Because last night, I got an email with the subject line, “Exciting Update: NO BS Shutdown Campaign Leaderboard Revealed!”

The inside of that exciting email said:

===

Now let’s dive into the current top 5 on our Leaderboard:

1. Tim Hewitt
2. Travis Lee
3. John Bejavoic
4. Frank Buddenbrock
5. Frank Andrews

===

I don’t know if there’s a French-Canadian marketer out there named John Bejavoic. I’m guessing not. Instead, I reckon this is only time #64,171 in my life that somebody’s mangled my last name.

No matter. Because it means that, for the first time in my life, and in spite of my absolute lack of effort and my three tongue-in-cheek emails, I am now in the running of an affiliate competition.

The email described the prizes for the top 3 affiliates:

* Third place is a 6 months free of Dan Kennedy’s newsletter
* Second prize is a box of Dan Kennedy faxes
* First is a ticket to the No B.S. Superconference in May

The first two prizes I don’t need. The third prize I don’t want (who wants to travel around the world from Barcelona to Dallas TX).

And yet…

As I read through this “Exciting update” email last night, I found myself paranoid, spinning around, and looking over my shoulder.

Would somebody swoop in and take my 3rd place position?

I was like a dragon, guarding my wealth, suspicious somebody will take it away from me, and slyly thinking how I could increase my gold stash — even though I don’t really want the gold.

It brought to mind the following passage by another master of direct response marketing, Claude Hopkins.
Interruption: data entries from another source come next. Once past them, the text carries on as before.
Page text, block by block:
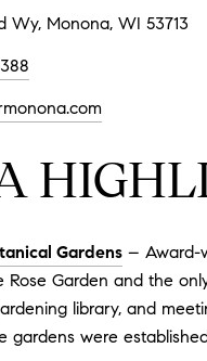
Wy, Monona, WI 53713
Gardens– Award-
Rose Garden and the
library, and
gardens were
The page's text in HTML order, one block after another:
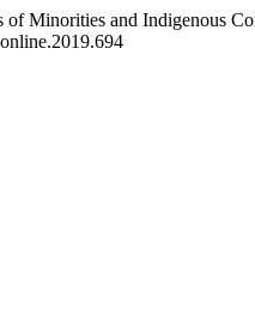
Minorities and Indigenous

Hopkins wrote a hundred years ago:

===

Many send out small gifts, like memorandum books, to customers and prospects. They get very small results. One man sent out a letter to the effect that he had a leather-covered book with a man’s name on it. It was waiting for him and would be sent on request. The form of request was enclosed, and it also asked for certain information. That information indicated lines on which a man might be sold.
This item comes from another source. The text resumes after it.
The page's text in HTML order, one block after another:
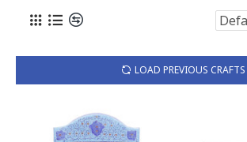
LOAD PREVIOUS CRAFTS

Nearly all men, it was found, filled out that request and supplied the information. When a man knows that something belongs to him – something with his name on it – he will make the effort to get it, even though the thing is a trifle.

===

So now I’d like to invite you once again to sign up to Dan Kennedy’s free livestream campaign.

The livestream will happen March 1st, two days from now. It will feature Dan Kennedy, being interviewed in his basement, where he works, by Russell Brunson of ClickFunnnels. The topic will be why Dan has decided to cut off new signups to his No B.S. Letter “for the foreseeable future.”

I’d like to invite you to sign up for this livestream for three reasons:

First, because like I said already, I have learned a ton from Dan Kennedy. Odds are good that you too will learn something valuable, if only you sign up, and even more so if you actually watch the free livestream.

Second reason is that you would help me do better in this stupid affiliate contest, which I am participating in against my better judgment, simply out of loss aversion and blind greed.

Third, because I have a trifle with your name on it.

It really is a trifle. But it’s yours.

​​It has your name on it.

And you can claim it, if only you sign up to the Dan Kennedy free livestream campaign, forward me your confirmation email, and tell me a physical address where I can mail your trifle.

And in the spirit of this entire No B.S. scarcity campaign, I have to mention this named trifle is only for the first 15 people who take me up on this offer.